[Dataset entries]
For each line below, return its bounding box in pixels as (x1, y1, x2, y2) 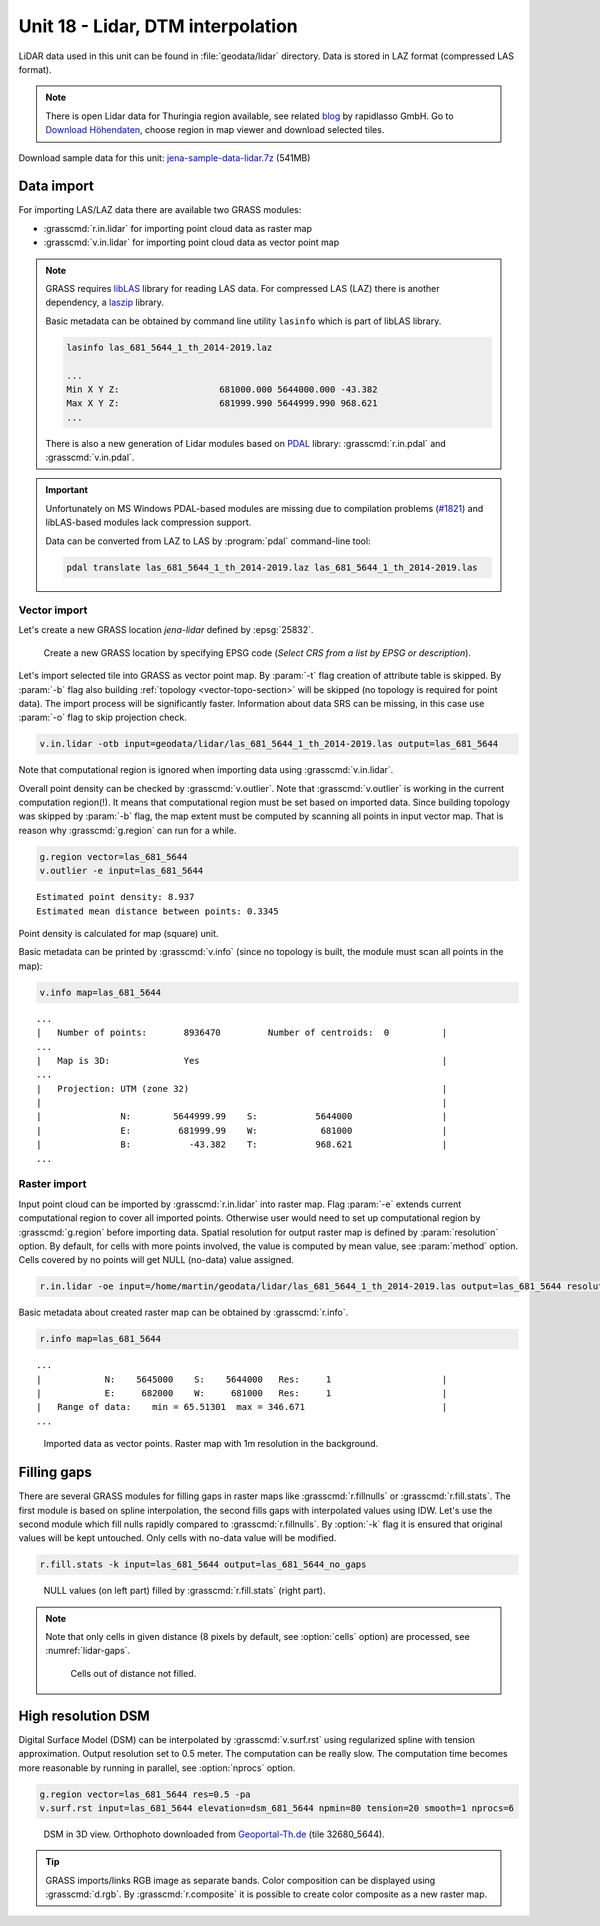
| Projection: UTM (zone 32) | (36, 1083, 448, 1094)
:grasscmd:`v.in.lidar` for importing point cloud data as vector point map (43, 236, 340, 249)
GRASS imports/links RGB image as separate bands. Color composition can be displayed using (45, 1874, 436, 1886)
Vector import (18, 603, 88, 617)
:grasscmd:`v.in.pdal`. (45, 451, 135, 464)
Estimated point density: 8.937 (36, 891, 195, 903)
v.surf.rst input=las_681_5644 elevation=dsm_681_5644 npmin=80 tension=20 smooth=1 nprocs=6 (39, 1802, 515, 1814)
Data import (18, 178, 94, 195)

## PROBLEM STATEMENT
Report, as a bare number, how many lines above contain the string "grasscmd".

## TASK ANSWER
2